“As always happens with contradictions, something in the assumptions has to give… Declaring something impossible leads to more things being possible.”
“Everything that is possible is real,” Bach scribbled in the margins of a symphony three centuries ago, when the existence of other galaxies was unimaginable and hummingbirds were considered magic, when the fact of the atom was yet to trouble the young Emily Dickinson and the fact that it is mutable was yet to splinter the foundation of reality as we understood it.
“What will they think of my music on the star of Urania?” the young Beethoven wondered in his marginalia upon hearing of the discovery of Uranus, daring to imagine the unimaginable. In two centuries, his Fifth Symphony would sail past the seventh planet on a golden disc aboard a spacecraft launched into the unknown on the wings of laws discovered by a college student watching an apple fall on his illiterate mother’s orchard during a plague quarantine and a sickly brokenhearted mathematician defending his mother in a witchcraft trial.
The great gift of science is that it continually reveals to us what is real, unpeeling the wallpaper of our knowledge to reveal newer and newer layers of nature, deeper and deeper substrata of reality. The great peril of science — this eternal impulse of human nature — is that the human mind continually limits what is possible, erecting walls of assumption between itself and the reality of nature. And yet the entire fact of life — your individual life, and mine, and life itself as a feature of the universe — is a matter of probable impossibilities.

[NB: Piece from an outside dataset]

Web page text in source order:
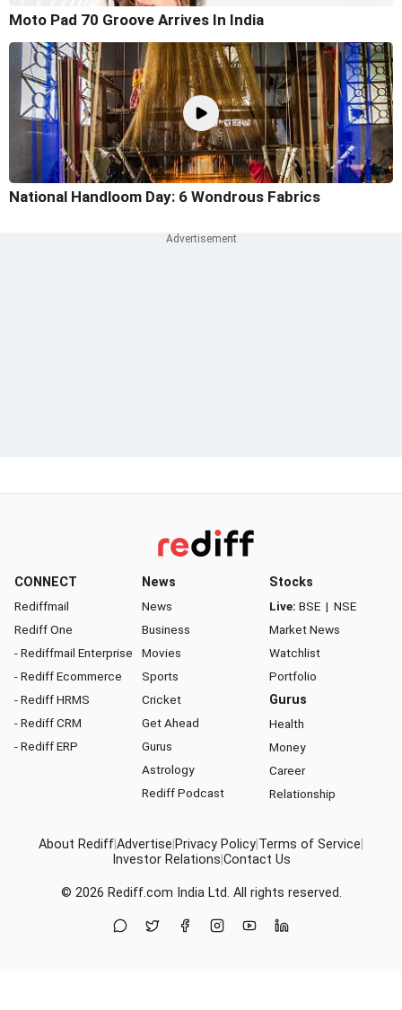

Plate from An Original Theory or New Hypothesis of the Universe by Thomas Wright, 1750. (Available as a print, as a face mask, and as stationery cards.)
This interplay, and how to liberate our search for truth from our craving for certainty, is what Italian physicist Chiara Marletto explores in The Science of Can and Can’t: A Physicist’s Journey through the Land of Counterfactuals (public library) — part field guide to her particular realm of study, part manifesto for the countercultural courage to keep unmasoning the walls of the imaginable and bending the mind beyond the accepted horizons of the possible. What emerges is an impassioned, scrumptiously reasoned insistence that all breakthroughs in science require “as much imagination and perceptiveness as you need to write a good story or a profound poem.”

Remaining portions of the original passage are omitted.